Represent model states using vector locations.
Start by randomly placing ‘particles’ (guesses) into the sample space.
Reveal new observations (measurements) that you want the model to converge on.
Check the proximity of each particle to the observation.
Promote the weights of particles that guessed the best.
What is Likelihood Weighting?
Technique in Probabilistic Inference.
Use the likelihood of each outcome from previous results to influence the future predictions.
What are Embeddings?
In Natural Language Processing, Embeddings are a way of representing words, phrases, or whole sentences as numeric vectors.
What is Bag-of-Words?
The simplest form of NLP.
Grammar and sentence structure are omitted, you just have words and their frequencies.
+ Very simple and fast.
- Ignores word order and context.
- Cannot handle synonyms.
What is TF-IDF?
Term Frequency - Inverse Document Frequency
A method of selecting the most important words using inverse frequency.
Words like ‘the’ or ‘is’ come up very often, so they have a reduced importance.
TF-IDF = TF * IDF
TF = (number of times word appears in document) / (total words in document)
IDF = log( (total number of documents) / (number of documents containing the word) )
What are Transformers?
In NLP, Transformers are Deep Learning models that process entire sentences in parallel and are able to capture context through self-attention.
What are the main components of a Transformer?
- Input Embeddings
- Positional Encoding
- Self-Attention
- Multi-Head Attention
- Feed-Forward Networks
- Layer Normalisation and Residuals
- Encoder and Decoder Blocks
What is Deontology in Ethics?
A Kant idea.
Looks at actions as right or wrong.
Uses the Maxem of Universality; would it be okay if everyone did it?

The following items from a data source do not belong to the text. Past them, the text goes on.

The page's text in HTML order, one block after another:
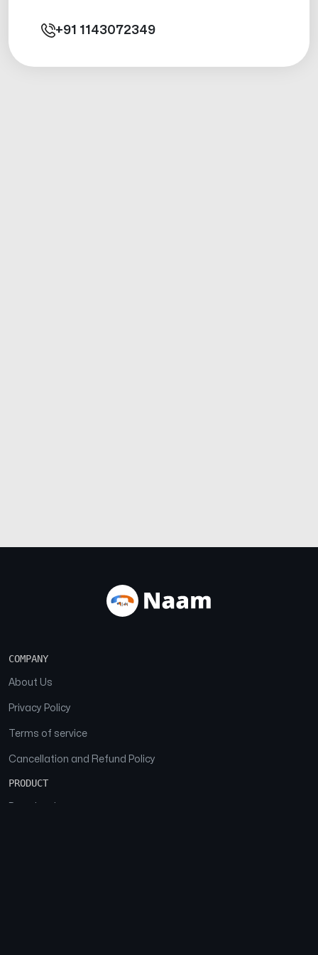
+91 1143072349
COMPANY
About Us
Privacy Policy
Terms of service
Cancellation and Refund Policy
PRODUCT
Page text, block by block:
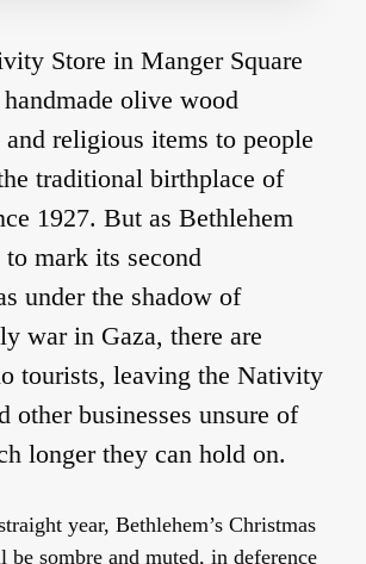
Store in Manger Square
olive wood
religious items to people
traditional birthplace of
1927. But as Bethlehem
to mark its second
under the shadow of
war in Gaza, there are
tourists, leaving the Nativity
other businesses unsure of
longer they can hold on.
year, Bethlehem’s Christmas
be sombre and muted, in deference

What is Utilitarianism in Ethics?
An idea from Jeremy Bentham.
Looks at consequences, and prioritises the greatest good for the greatest number of people.
What is Consequentialism in Ethics?
A more general form of Utilitarianism that seeks a good consequence rather than the best outcome for the most people.
What is Virtue in Ethics?
It’s not about what you do but about who you are.
What is Zipf’s Law?
When a list of measured values is stored in descending order, the value of the nth entry is inversely proportional to n.
In NLP, this means that words that appear more frequently in text are less valuable to the meaning.
What are the 5 biggest challenges in NLP?
- Ambiguity (a word or phrase can have multiple meanings).
- Anaphora (referring back to something already mentioned, e.g. pronouns).
- Indexicality (where direct meaning depends on context, e.g. the meaning of “now” depends on when is was said or “I” depends on by whom).
- Metonymy (context-dependent synonym, e.g. “government has said”).
- Non-compositionality (a phrase that cannot be derived when considering each individual word, e.g. idioms).
How does the A* algorithm work at a low level?
3 Variables
- G: Cost of path so far (previous node + arc distance)
- H: Distance from target (heuristic; optimistic; <=traversable distance)
- F: G + H
Calculate the F value for each option and always select the smallest one until you find the target.
If you have multiple options with the same F value, select the one with the smaller H value.